Referindo que estes são tempos de "agravamento de injustiças e desigualdades" porque "os trabalhadores são atingidos pelos efeitos da epidemia e pelo aproveitamento que fazem dela", o líder dos comunistas criticou o Governo por, no seu Orçamento Suplementar, ter demonstrado que "escancarava as portas a medidas de favorecimento ao grande capital".
Para Jerónimo de Sousa, o que se impunha era dar prioridade a "soluções mais imediatas de resposta aos problemas prementes que a atual situação reclama - desde logo o pagamento dos salários, a proibição dos despedimentos, o combate à pobreza, o alargamento da proteção social, o apoio aos rendimentos dos micro e pequenos empresários, o fortalecimento de serviços públicos como o Serviço Nacional de Saúde e reforço do investimento para a dinamização da atividade económica".

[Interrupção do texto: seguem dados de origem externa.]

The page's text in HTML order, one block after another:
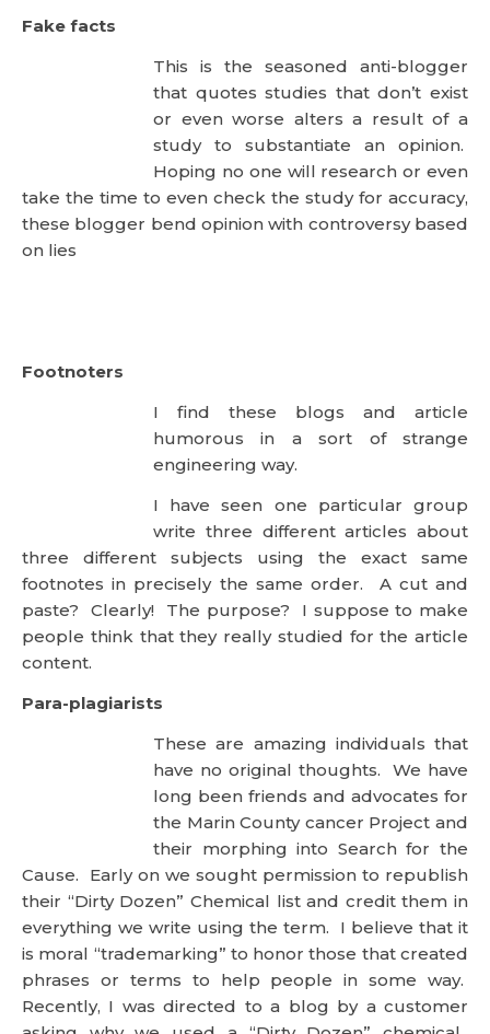
that quotes studies that don’t exist
or even worse alters a result of a study to
substantiate an opinion. Hoping no one will
research or even take the time to even check the
study for accuracy, these blogger bend opinion with
controversy based on lies
engineering way.
I have seen one particular group write three
different articles about three different subjects
using the exact same footnotes in precisely the
same order. A cut and paste? Clearly! The
purpose? I suppose to make people think that they
really studied for the article content.
Para-plagiarists
long been friends and advocates for the Marin
County cancer Project and their morphing into
Search for the Cause. Early on we sought
permission to republish their “Dirty Dozen”
Chemical list and credit them in everything we write
using the term. I believe that it is moral
“trademarking” to honor those that created phrases
or terms to help people in some way. Recently, I
was directed to a blog by a customer asking why
we used a “Dirty Dozen” chemical. When I went to
the site, I was astounded that this blogger-writer
had changed many of the chemicals to exclude the
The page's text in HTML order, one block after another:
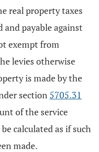
real property taxes
and payable against
exempt from
levies otherwise
is made by the
section 5705.31
of the service
calculated as if such
made.
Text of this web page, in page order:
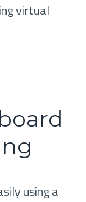
virtual
using a
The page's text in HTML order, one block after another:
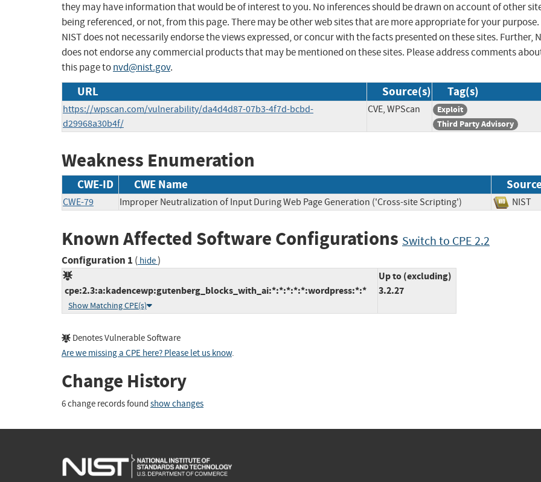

Se o PCP votou contra o documento, foi porque essas são respostas a "problemas que o Governo não assumiu no seu Orçamento Suplementar", cujo texto final "faz uma opção clara pelos interesses do grande capital".
Jerónimo de Sousa realça, aliás, que "o que falta em proteção social a centenas de milhares de portugueses - muitos dos quais desprovidos de meios de subsistência - sobra escandalosamente na parcela de apoio ao capital e aos grupos económicos".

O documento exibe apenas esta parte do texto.